Using toys also demands a sense of disconnect from reality. The set up pulls the eyes to the fallen figure and the rest of the scene is almost lost. It is not that a fallen soldier does not elicit feelings of horror, displeasure, doom, or fear, but more so that there is nothing intrinsically sad about a toy that’s happened to fall over. It is almost more of an annoyance, as though the time and effort of setting up the scene and getting the figures in place was wasted because one figure can’t quite find the stability to stand when he is needed to.

Had I not perused the comments I might have totally missed the money in the background. Slaughter to a backdrop of bills. Only the sense of mayhem is not pronounced enough. The bills themselves seem haphazardly added because of they lack a crispness and a severity. Coincidentally the lack of crispness also allows the light to escape from behind the wall of currency as though in a gesture to plead with the fighters, cajoling them with the gilded light of the world beyond their war. Visually there is something dizzying about them in their blurred state. And comically Washington seems to have a Pinocchio like nose protruding in the form of the man’s offending gun.

I am not sure it is the lack of contrast that takes away the gut-wrenching [i]something[/i] that you are looking for in this photo, but it may attribute to it. It makes the color scheme appear to be narrow, as if the whiteness of the “ground” is the only thing that truly clashes, color-wise, with the rest of the scene. I don’t know if I can give you any advice on how to make this better, there is something that it’s missing and my sensors tell me it has something to do with the fallen man and the lack of emotion he conjures. Hopefully my interpretation has been even a little bit helpful or given some insight…

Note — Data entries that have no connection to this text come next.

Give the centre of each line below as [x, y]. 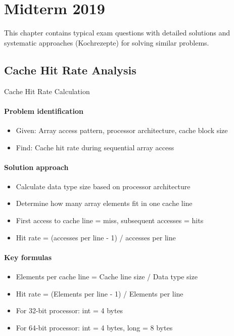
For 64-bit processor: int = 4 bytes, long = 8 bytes [94, 327]
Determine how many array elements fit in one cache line [104, 203]
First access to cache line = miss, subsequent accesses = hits [110, 220]
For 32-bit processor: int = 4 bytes [69, 310]
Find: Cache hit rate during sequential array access [95, 147]
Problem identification [44, 111]
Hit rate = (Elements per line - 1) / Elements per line [100, 293]
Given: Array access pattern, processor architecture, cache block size [122, 130]
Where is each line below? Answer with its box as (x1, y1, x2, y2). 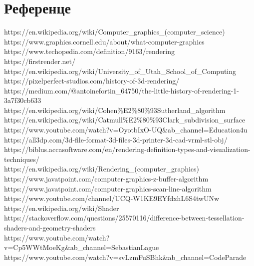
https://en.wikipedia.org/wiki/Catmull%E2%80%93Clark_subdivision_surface (4, 114, 246, 125)
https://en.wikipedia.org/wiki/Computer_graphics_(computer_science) (4, 26, 225, 37)
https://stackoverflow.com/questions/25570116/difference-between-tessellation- (4, 212, 245, 223)
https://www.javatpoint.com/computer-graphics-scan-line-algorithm (4, 183, 212, 193)
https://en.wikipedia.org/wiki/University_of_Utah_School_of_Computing (4, 65, 237, 76)
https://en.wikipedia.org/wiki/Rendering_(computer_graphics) (4, 163, 200, 174)
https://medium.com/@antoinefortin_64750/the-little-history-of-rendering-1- (4, 85, 239, 95)
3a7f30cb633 (4, 95, 41, 105)
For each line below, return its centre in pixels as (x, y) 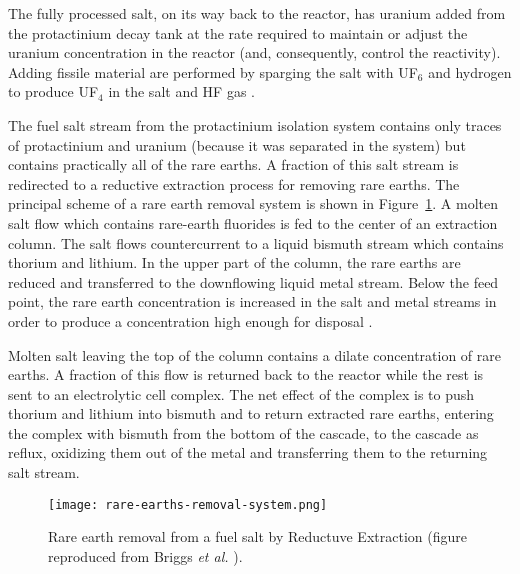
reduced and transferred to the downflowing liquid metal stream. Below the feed (253, 281)
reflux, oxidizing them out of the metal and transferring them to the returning (248, 452)
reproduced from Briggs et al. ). (145, 555)
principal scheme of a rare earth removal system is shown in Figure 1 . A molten (253, 203)
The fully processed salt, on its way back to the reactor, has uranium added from (257, 13)
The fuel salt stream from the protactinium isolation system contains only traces (255, 124)
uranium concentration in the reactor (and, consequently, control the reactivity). (254, 52)
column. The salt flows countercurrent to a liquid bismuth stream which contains (256, 242)
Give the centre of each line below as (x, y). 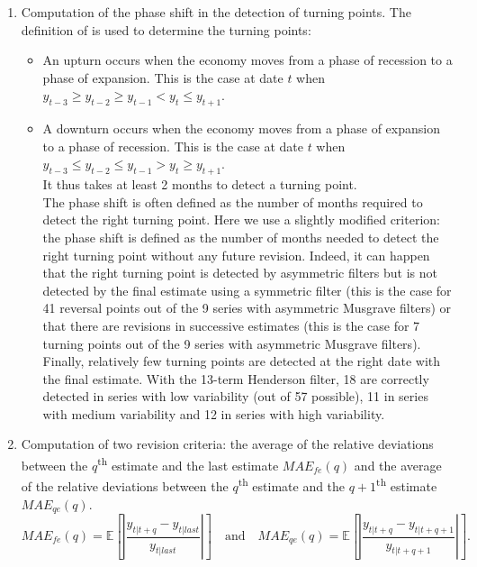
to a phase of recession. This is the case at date (173, 146)
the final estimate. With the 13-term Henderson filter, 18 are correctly (236, 378)
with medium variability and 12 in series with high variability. (214, 413)
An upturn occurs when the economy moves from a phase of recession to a (247, 60)
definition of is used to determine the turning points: (166, 29)
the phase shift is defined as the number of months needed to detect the (241, 237)
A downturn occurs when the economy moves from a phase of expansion (241, 128)
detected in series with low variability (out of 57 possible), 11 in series (235, 396)
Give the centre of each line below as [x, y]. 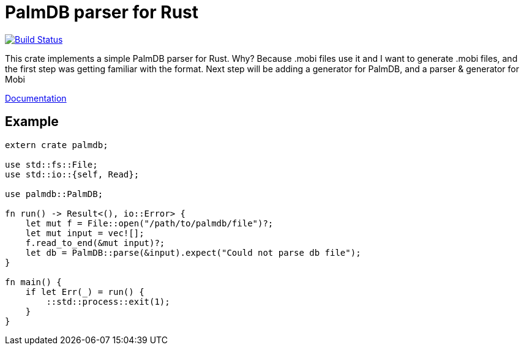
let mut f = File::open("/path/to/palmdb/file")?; [149, 223]
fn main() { [33, 282]
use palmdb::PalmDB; [54, 194]
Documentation [36, 98]
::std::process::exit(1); [108, 301]
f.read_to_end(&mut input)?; [95, 243]
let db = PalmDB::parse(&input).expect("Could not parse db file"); [193, 252]
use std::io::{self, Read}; [72, 174]
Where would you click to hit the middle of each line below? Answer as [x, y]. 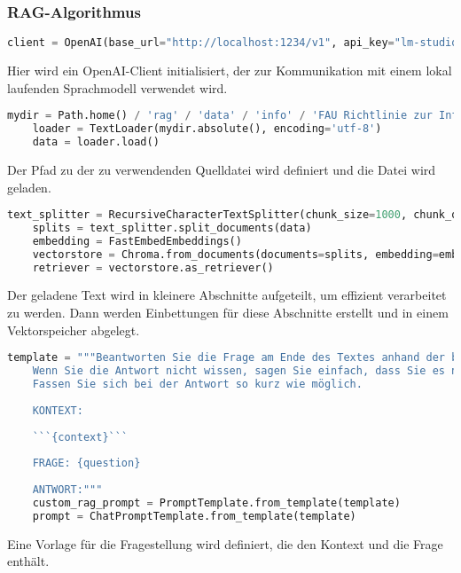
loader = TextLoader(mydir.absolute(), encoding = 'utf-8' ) [207, 129]
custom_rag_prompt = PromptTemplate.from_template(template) [216, 502]
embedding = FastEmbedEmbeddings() [137, 241]
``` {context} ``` [80, 437]
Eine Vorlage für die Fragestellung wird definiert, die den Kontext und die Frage [225, 543]
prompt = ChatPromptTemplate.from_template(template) [194, 516]
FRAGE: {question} [86, 463]
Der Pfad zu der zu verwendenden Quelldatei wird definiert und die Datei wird [222, 169]
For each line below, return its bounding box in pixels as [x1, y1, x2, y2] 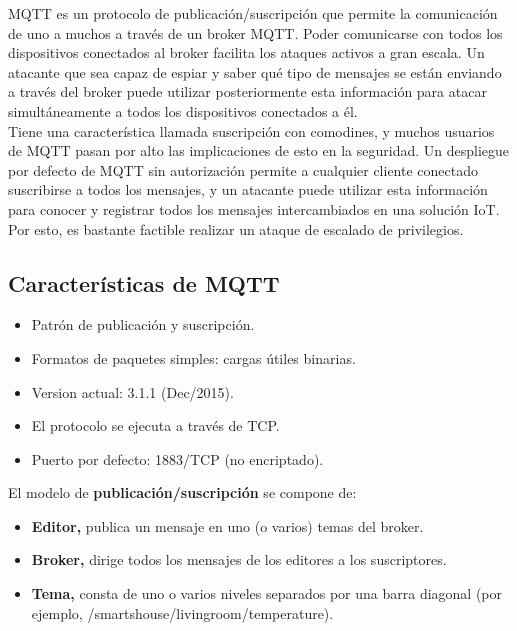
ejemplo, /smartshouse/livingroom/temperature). [31, 602, 334, 623]
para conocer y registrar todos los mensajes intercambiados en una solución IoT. [8, 198, 500, 219]
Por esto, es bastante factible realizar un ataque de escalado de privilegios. [8, 218, 464, 239]
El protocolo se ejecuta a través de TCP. [31, 415, 280, 436]
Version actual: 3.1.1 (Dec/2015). [31, 381, 234, 402]
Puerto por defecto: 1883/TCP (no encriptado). [31, 448, 324, 469]
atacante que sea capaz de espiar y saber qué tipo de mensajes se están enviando [8, 61, 502, 82]
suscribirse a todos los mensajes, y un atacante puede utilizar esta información [8, 179, 488, 200]
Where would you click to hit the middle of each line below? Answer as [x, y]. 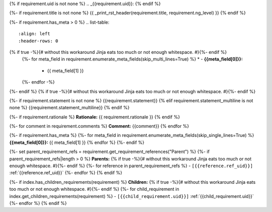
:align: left [34, 34]
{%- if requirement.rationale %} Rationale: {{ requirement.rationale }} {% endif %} [95, 117]
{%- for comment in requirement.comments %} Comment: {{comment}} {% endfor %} [99, 126]
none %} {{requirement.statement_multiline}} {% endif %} [70, 108]
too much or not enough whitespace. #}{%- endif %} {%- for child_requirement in [94, 189]
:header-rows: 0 [38, 41]
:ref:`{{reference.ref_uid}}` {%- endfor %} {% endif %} [66, 173]
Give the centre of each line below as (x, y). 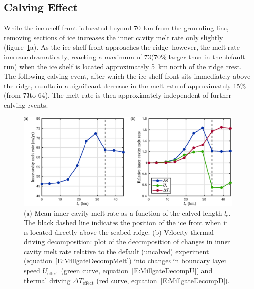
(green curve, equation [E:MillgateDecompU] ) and (137, 271)
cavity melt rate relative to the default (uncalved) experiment (116, 251)
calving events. (26, 104)
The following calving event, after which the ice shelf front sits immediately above (127, 76)
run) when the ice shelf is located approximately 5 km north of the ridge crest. (123, 66)
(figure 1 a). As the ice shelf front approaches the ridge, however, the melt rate (122, 47)
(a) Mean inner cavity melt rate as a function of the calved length (123, 213)
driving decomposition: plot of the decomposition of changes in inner (127, 242)
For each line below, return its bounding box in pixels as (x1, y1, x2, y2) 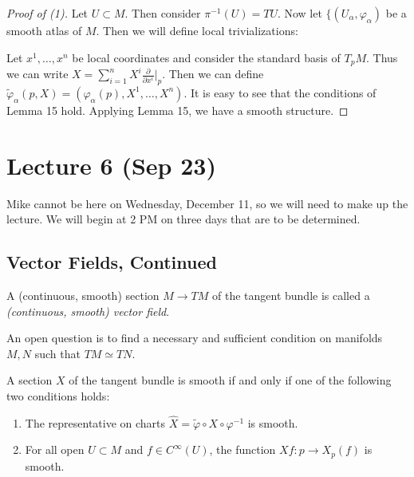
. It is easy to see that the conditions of (183, 84, 377, 101)
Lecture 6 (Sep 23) (6, 148, 216, 181)
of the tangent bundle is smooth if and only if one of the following (69, 372, 392, 388)
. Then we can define (162, 65, 264, 82)
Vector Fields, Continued (6, 250, 217, 274)
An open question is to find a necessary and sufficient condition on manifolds (6, 329, 383, 346)
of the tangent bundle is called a (212, 286, 370, 303)
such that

This is my first comment on coming back so maybe it’s just overloaded with things because I’ve been “oppressed” lately.
It’s good to be back. :excited:


*This reminded me of my friend who is horribly race conscious. She’s a nice girl but sometimes sees racial injustice everywhere and laughably would probably see it here too. And though I at first saw that as a ridiculous notion I couldn’t help but notice that the dead/dying soldier and his comrades are much closer to “white” than the others.